Most people who really care about movies know that trailers can be misleading. Marketing departments tend to load trailers with action sequences, sexy ladies, funny jokes and so forth. And sometimes, even often, you go see the actual movie only to find out that all the "good stuff" was in the trailer, and the rest of the movie is either very different, or at least not as entertaining. That's business as usual for Hollywood. One Michigan resident, Sarah Deming, thinks it's false advertising, and she's taking them to court.
The suit specifically calls out Nicolas Winding Refn's critically-acclaimed drama Drive, the trailer for which, Deming claims in the lawsuit, "promoted the film 'Drive' as very similar to the 'Fast and Furious,' or similar, series of movies." She's suing the film's production company, Film District, for the price of her movie ticket and to put a stop to "misleading movie trailers" in the future. Hollywood Reporter also indicates that Deming is leaving her case open, should similarly-disappointed viewers wish to turn it into a class action lawsuit.
For the record, this is the trailer for Drive.
For the record, this is the trailer for the most recent Fast and Furious movie, Fast Five, which came out five months prior to Drive. Do they seem similar to you?
Yeah, we don't think so either. Look, misleading movie trailers are a pain in the ass, but they're usually forgiven since, technically, all the footage is either in the movie, or was at least shot for the movie. But having seen Drive, we don't think that the trailer is misleading, even though it does foreground the action in a movie which doesn't have wall-to-wall explosions and gunfights. What it seems to boil down to is that this person didn't like the film they ultimately saw (which, for what it's worth, has a "93% Fresh" rating on Rotten Tomatoes and won a "Best Director" award at the prestigious Cannes Festival) and actually has enough time on their hands to bring a subjective interpretation of a film's pacing to court.
What's particularly telling is that the lawsuit also includes the following statement, which makes the singling out of Refn's film feel more like a political move than anything else: "'Drive' was a motion picture that substantially contained extreme gratuitous defamatory dehumanizing racism directed against members of the Jewish faith, and thereby promoted criminal violence against members of the Jewish faith."

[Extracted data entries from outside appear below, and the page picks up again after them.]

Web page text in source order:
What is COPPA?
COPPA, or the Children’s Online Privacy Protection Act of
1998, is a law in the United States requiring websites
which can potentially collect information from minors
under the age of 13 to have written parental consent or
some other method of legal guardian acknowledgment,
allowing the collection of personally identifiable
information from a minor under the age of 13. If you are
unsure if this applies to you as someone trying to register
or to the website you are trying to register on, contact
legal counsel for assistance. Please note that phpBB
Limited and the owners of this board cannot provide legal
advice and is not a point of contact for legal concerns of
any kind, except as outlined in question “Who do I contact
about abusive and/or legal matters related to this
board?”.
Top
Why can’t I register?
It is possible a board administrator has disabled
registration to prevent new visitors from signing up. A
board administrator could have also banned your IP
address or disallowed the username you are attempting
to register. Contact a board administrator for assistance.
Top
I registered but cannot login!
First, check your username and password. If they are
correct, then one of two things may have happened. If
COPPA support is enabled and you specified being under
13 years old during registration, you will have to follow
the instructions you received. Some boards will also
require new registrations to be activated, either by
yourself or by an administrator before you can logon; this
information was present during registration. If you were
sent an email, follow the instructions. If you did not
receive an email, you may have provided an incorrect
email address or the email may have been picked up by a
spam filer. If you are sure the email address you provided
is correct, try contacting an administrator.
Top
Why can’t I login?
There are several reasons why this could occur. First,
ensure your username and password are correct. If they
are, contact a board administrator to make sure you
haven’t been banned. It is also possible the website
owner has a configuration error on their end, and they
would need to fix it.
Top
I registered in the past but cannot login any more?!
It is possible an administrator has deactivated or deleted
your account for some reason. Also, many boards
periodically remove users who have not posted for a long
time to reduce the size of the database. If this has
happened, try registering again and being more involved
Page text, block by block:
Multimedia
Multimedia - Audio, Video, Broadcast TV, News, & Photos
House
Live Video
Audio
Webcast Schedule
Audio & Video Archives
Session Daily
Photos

Again, we saw the film, we loved it, and we're confident that the above statement isn't true. Some of the bad guys are Jewish, yes, but compared to the rampant racism and misogyny in, for example, Crank 2: High Voltage, Refn's Drive comes across smelling like a rose. That said, the lawsuit is about false advertising, not defamation, so even bringing it up feels like pandering for attention at best. At worst, it makes it feel like the lawsuit could just be a smokescreen to bring an entirely different complaint to court, which is, well, kind of like false advertising, isn't it?
Misleading movie trailers are a problem. They're just not Film District's problem. Not in this case, anyway.